▸ Instructions to follow
Pick every line out of the entries below that holds the string "двухфазной", and report them.
:: Extracted entries ::
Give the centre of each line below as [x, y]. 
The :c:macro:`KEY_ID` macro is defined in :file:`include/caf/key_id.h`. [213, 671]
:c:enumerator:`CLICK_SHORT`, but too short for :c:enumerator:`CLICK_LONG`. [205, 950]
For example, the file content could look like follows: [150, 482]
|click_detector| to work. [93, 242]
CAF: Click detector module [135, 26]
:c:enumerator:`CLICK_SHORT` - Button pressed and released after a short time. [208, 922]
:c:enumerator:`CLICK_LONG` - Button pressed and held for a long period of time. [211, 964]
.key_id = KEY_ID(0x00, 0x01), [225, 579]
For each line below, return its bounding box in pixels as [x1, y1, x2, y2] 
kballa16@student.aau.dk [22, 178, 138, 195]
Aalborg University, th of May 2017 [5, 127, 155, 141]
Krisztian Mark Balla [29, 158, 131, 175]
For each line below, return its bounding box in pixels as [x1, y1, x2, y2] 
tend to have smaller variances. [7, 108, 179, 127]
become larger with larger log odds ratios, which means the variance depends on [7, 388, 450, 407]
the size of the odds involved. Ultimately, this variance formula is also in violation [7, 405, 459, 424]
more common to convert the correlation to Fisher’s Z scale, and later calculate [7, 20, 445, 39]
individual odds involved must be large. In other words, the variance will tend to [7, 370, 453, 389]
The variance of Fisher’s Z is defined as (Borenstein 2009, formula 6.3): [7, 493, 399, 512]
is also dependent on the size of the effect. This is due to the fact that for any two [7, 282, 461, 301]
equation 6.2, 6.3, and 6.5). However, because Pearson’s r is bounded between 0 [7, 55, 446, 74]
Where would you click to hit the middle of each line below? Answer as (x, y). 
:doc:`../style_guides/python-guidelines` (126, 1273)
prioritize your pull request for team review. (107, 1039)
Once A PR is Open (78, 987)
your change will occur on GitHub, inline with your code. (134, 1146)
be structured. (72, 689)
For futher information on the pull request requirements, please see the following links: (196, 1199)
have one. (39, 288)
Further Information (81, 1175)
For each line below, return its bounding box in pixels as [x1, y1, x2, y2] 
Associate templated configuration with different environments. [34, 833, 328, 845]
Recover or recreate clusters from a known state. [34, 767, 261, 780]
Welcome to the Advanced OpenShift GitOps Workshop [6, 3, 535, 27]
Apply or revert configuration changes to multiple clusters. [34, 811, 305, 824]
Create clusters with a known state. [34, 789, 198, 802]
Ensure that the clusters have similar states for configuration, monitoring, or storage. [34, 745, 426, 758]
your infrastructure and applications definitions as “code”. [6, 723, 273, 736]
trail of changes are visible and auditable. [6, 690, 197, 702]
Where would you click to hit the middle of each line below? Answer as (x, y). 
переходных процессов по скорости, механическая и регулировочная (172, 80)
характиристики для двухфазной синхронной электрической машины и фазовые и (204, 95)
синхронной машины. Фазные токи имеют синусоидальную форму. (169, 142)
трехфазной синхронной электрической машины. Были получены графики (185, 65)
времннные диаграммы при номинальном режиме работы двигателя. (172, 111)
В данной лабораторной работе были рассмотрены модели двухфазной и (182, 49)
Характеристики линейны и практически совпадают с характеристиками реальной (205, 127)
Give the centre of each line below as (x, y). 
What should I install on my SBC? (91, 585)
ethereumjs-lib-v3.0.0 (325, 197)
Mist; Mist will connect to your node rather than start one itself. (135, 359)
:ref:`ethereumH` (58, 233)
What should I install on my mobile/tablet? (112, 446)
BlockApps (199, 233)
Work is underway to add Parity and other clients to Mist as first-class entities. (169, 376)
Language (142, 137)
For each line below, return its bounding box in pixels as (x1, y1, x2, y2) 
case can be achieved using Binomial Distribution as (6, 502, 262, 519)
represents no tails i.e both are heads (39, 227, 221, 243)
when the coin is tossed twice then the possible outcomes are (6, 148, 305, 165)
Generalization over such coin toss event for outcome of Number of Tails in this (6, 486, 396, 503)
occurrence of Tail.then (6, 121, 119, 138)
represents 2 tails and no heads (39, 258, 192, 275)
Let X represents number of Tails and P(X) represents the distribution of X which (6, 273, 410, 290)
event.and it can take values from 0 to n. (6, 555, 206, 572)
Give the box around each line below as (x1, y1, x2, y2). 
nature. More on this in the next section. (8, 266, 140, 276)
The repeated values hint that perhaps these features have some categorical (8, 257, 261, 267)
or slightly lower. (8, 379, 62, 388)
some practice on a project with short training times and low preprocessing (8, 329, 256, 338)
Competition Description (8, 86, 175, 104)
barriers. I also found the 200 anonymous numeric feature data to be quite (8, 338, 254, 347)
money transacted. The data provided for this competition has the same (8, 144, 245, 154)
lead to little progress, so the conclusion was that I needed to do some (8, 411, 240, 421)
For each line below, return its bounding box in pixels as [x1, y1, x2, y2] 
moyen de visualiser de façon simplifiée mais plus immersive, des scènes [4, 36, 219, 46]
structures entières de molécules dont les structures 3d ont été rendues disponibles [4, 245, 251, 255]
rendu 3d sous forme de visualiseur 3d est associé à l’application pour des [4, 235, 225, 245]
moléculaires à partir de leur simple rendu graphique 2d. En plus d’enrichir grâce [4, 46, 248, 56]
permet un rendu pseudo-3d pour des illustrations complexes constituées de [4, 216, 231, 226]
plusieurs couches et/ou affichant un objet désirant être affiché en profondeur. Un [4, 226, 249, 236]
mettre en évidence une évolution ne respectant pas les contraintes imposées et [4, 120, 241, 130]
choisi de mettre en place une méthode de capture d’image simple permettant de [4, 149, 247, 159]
:::
▸ Result for this exercise
характиристики для двухфазной синхронной электрической машины и фазовые и (204, 95)
В данной лабораторной работе были рассмотрены модели двухфазной и (182, 49)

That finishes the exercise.